I just thought I'd share  If he/she is still around later, I may see if I can get a few more pics


----------



## bucky (Dec 18, 2010)

thats a very odd patern but very nice at the same time. great to see wild animals still visiting


----------



## Bloomster (Dec 18, 2010)

nice photo's.... and nice looking snake


----------



## pepsi111 (Dec 18, 2010)

his face almost looks like he's angry lol
but he's a nice one =]


----------



## sarah_m (Dec 18, 2010)

That's fantastic! I love the shots in the tree. 

I always look forward to your photo threads Kitah, they never disappoint!!!


----------



## Kitah (Dec 18, 2010)

I think I prefer the 'bolder' type pattening I've seen in other wild coastals, but this guys still pretty cool  I also forgot to mention that this guy is in south east Queensland, not in Townsville

Edit: Thanks Sarah! I wish I had better equipment to use at the moment, but at least I still got a few decent shots of this guy 

I just went outside again to see if he/she was still around, and found it in this position... Waiting for a potential meal to scamper past?


----------



## guzzo (Dec 18, 2010)

Hey they are really some fantastic photos.....


----------



## giggle (Dec 18, 2010)

wow... what an unusual look carpet... he doesnt seem typical for the area... you dont have any cats do you? He looks like hes on the hunt around your property


----------



## Kitah (Dec 18, 2010)

Thanks Guzzo 

We do have cats, but they're inside to keep them away for both the cats and the wildlife's safety. 

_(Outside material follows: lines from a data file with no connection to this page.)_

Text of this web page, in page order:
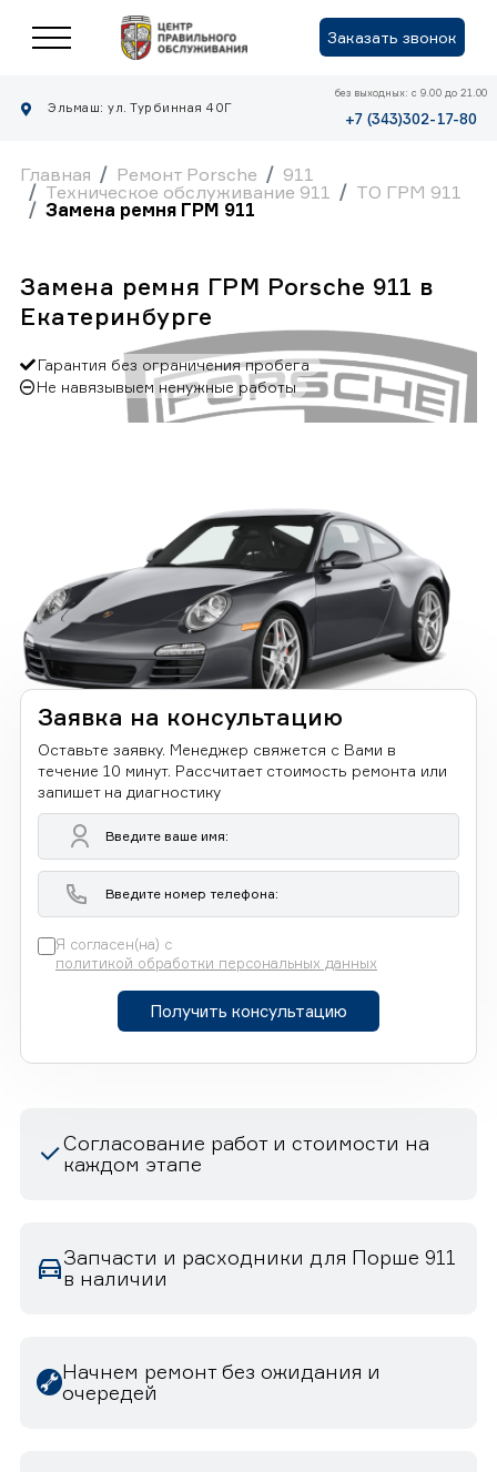
Заказать звонок
Эльмаш: ул. Турбинная 40Г
без выходных: с 9.00 до 21.00
+7 (343)302-17-80
Главная Ремонт Porsche
911
Техническое обслуживание 911
ТО ГРМ 911
Замена ремня ГРМ 911
Замена ремня ГРМ Porsche 911 в
Екатеринбурге
Гарантия без ограничения пробега
Не навязывыем ненужные работы
Заявка на консультацию
Оставьте заявку. Менеджер свяжется с Вами в
течение 10 минут. Рассчитает стоимость ремонта или
запишет на диагностику
Я согласен(на) с
политикой обработки персональных данных
Получить консультацию
Согласование работ и стоимости на
каждом этапе
Запчасти и расходники для Порше 911
в наличии
Начнем ремонт без ожидания и
очередей

I also forgot to mention that this guy is about 1.8m- I have a photo of him nearly stretched out alongside the brick wall, so I measured the length of the brick and used the snake measurer program...


----------



## babba007 (Dec 19, 2010)

Unusual patterning, but very nice.


----------



## Gone_Feral (Dec 19, 2010)

Awesome! So jealous that your mum gets this type of thing happen to her.


----------



## Jeabou (Dec 19, 2010)

Kitah said:


> I also forgot to mention that this guy is in south east Queensland, not in Townsville



I got all excited when I read Tville, I am back home for the uni holidays at the moment and haven't seen any snakes yet  But I live in Brisbane, so this gets me excited nonetheless. Good find


----------



## guzzo (Dec 19, 2010)

Hey what camera and setting to get that good tounge shot???


----------



## jmcsnake (Dec 19, 2010)

I had a very similar coloured one in Indooroopily a few weeks back. I like this colour


----------



## Pythons Rule (Dec 21, 2010)

hehe pretty cool how every photo his puples would change lol, he's all calm on the first one then he's all cranky at the last..nice shots


----------



## AllThingsReptile (Dec 21, 2010)

if my mum saw a snake that size she'd probably have a heart attack 
the biggest (and pretty much only) snake we get is the good old RBB and they arent very big

mum would probably make me catch it and move it..........


----------



## Banjo (Dec 21, 2010)

Very nice pictures, I enjoy seeing wild snakes, we are suppose to be going camping at Nereum Creek near Woodford QLD over the holidays and I was looking forward to going herping, but I think with the forcast it may be flooded out. Fingers crossed.


----------



## Gusbus (Dec 21, 2010)

nice fotos mate


----------



## Braidotti (Dec 22, 2010)

Thats a awesome find


----------